Nonostante il fenomeno, sia in crescente aumento nel web, in italia ancora non esiste una legge sul cyberbullismo!

Il cyberbullismo, consiste nell'inserimento su siti web, su social network, su blog, di calunnie e/o rappresaglie psicologiche di ogni genere, che riguardino la vita della vittima, e ridicolizzarla ed umiliarla agli occhi di chiunque legga tali calunnie e rappresaglie, le quali spesso vengono inviate dai "bulli" anche via mail e via sms!

In Italia non esiste una legislazione vera e propria neanche sul bullismo, che avvenga tramite episodi diretti nei confronti della vittima, consistenti in scherzi pesanti, umiliazioni pubbliche, atti di violenza fisica e che avvenga tramite episodi indiretti, consistenti nell'isolamento della vittima, nello spargere calunnie o episodi della vita della vittima che la imbarazzino pubblicamente.

Esiste però, una tutela, che punisce i bulli, da un punto di vista civile, penale e costituzionale.

Da un punto di vista costituzionale, il bullo, lederebbe principi, tra i quali:

-diritto all'insegnamento-

-diritto all'accesso alle istituzioni scolastiche-

-diritto di uguaglianza formale e sostanziale-

Da un punto di vista penale, il bullo va incontro alle seguenti violazioni:

-percosse-

-minacce-

-ingiurie-

-atti persecutori-

-danneggiamenti alle cose-

Di tali violazioni, sono responsabili anche i genitori del bullo ed i suoi insegnanti, in quanto i genitori sono responsabili dell'educazione e del comportamento dei loro figli e gli insegnanti, responsabili dell'educazione e della sorveglianza scolastiche.

Per ottenere tutela penale da questi atti di bullismo, bisogna ricorrere alle Autorità e denunciare i fatti.

Se verrà ritenuto necessario, verrà avviato un processo penale, che potrebbe concludersi con la reclusione del colpevole o al pagamento da parte di questo di una pena pecuniaria.
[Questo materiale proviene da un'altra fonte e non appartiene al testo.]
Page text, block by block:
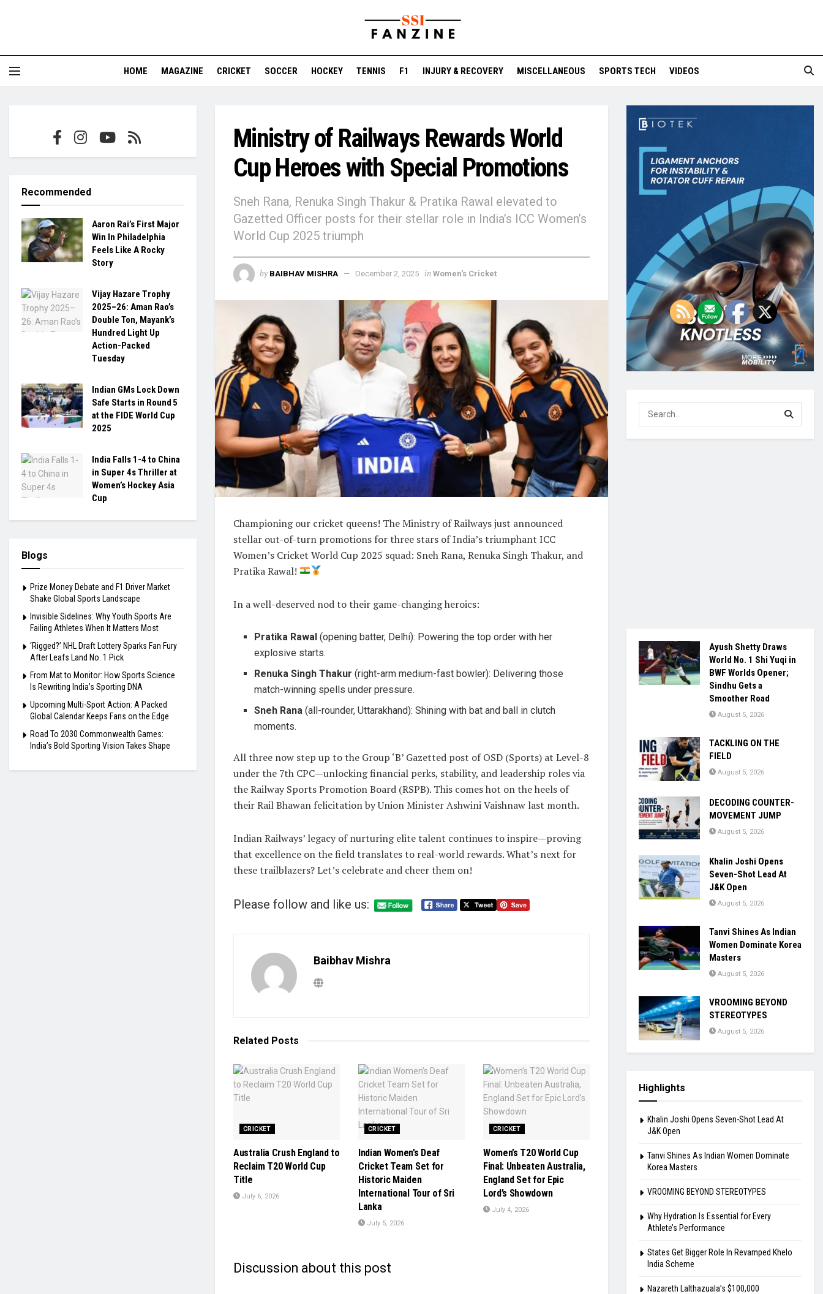
HOME MAGAZINE CRICKET SOCCER HOCKEY TENNIS F1 INJURY & RECOVERY MISCELLANEOUS SPORTS TECH VIDEOS
Ministry of Railways Rewards World
Cup Heroes with Special Promotions
Sneh Rana, Renuka Singh Thakur & Pratika Rawal elevated to
Gazetted Officer posts for their stellar role in India’s ICC Women’s
World Cup 2025 triumph
by BAIBHAV MISHRA December 2, 2025 in Women's Cricket
Championing our cricket queens! The Ministry of Railways just announced
stellar out-of-turn promotions for three stars of India’s triumphant ICC
Women’s Cricket World Cup 2025 squad: Sneh Rana, Renuka Singh Thakur, and
Pratika Rawal!
In a well-deserved nod to their game-changing heroics:
Pratika Rawal (opening batter, Delhi): Powering the top order with her
explosive starts.
Renuka Singh Thakur (right-arm medium-fast bowler): Delivering those
match-winning spells under pressure.
Sneh Rana (all-rounder, Uttarakhand): Shining with bat and ball in clutch
moments.
All three now step up to the Group ‘B’ Gazetted post of OSD (Sports) at Level-8
under the 7th CPC—unlocking financial perks, stability, and leadership roles via
the Railway Sports Promotion Board (RSPB). This comes hot on the heels of
their Rail Bhawan felicitation by Union Minister Ashwini Vaishnaw last month.
Indian Railways’ legacy of nurturing elite talent continues to inspire—proving
that excellence on the field translates to real-world rewards. What’s next for
these trailblazers? Let’s celebrate and cheer them on!
Please follow and like us:
Baibhav Mishra
Related Posts
CRICKET
Australia Crush England to
Reclaim T20 World Cup
Title
July 6, 2026
CRICKET
Indian Women’s Deaf
Cricket Team Set for
Historic Maiden
International Tour of Sri
Lanka
July 5, 2026
CRICKET
Women’s T20 World Cup
Final: Unbeaten Australia,
England Set for Epic
Lord’s Showdown
July 4, 2026
Discussion about this post
Recommended
Aaron Rai’s First Major
Win In Philadelphia
Feels Like A Rocky
Story
Vijay Hazare Trophy
2025–26: Aman Rao’s
Double Ton, Mayank’s
Hundred Light Up
Action-Packed
Tuesday
Indian GMs Lock Down
Safe Starts in Round 5
at the FIDE World Cup
2025
India Falls 1-4 to China
in Super 4s Thriller at
Women’s Hockey Asia
Cup
Blogs
Prize Money Debate and F1 Driver Market
Shake Global Sports Landscape
Invisible Sidelines: Why Youth Sports Are
Failing Athletes When It Matters Most
‘Rigged?’ NHL Draft Lottery Sparks Fan Fury
After Leafs Land No. 1 Pick
From Mat to Monitor: How Sports Science
Is Rewriting India’s Sporting DNA
Upcoming Multi-Sport Action: A Packed
Global Calendar Keeps Fans on the Edge
Road To 2030 Commonwealth Games:
India’s Bold Sporting Vision Takes Shape
Ayush Shetty Draws
World No. 1 Shi Yuqi in
BWF Worlds Opener;
Sindhu Gets a
Smoother Road
August 5, 2026
TACKLING ON THE
FIELD
August 5, 2026
DECODING COUNTER-
MOVEMENT JUMP
August 5, 2026
Khalin Joshi Opens
Seven-Shot Lead At
J&K Open
August 5, 2026
Tanvi Shines As Indian
Women Dominate Korea
Masters
August 5, 2026
VROOMING BEYOND
STEREOTYPES
August 5, 2026
Highlights
Khalin Joshi Opens Seven-Shot Lead At
J&K Open
Tanvi Shines As Indian Women Dominate
Korea Masters
VROOMING BEYOND STEREOTYPES
Why Hydration Is Essential for Every
Athlete’s Performance
States Get Bigger Role In Revamped Khelo
India Scheme
Nazareth Lalthazuala’s $100,000

Se si tratta di un soggetto minorenne e tale soggetto non ha ancora compiuto 14 anni, il tribunale potrebbe decidere il suo affidamento a supporti sociali.

Da un punto di vista civile, il bullo incorre invece in violazioni, quali:

-Danno Biologico- (Ripercussioni fisiche).

-Danno Esistenziale- (Qualità della vita).

-Danno Morale- (Danneggiamento della dignità della vittima).

Anche di tali danni, sono chiamati in causa genitori e insegnanti.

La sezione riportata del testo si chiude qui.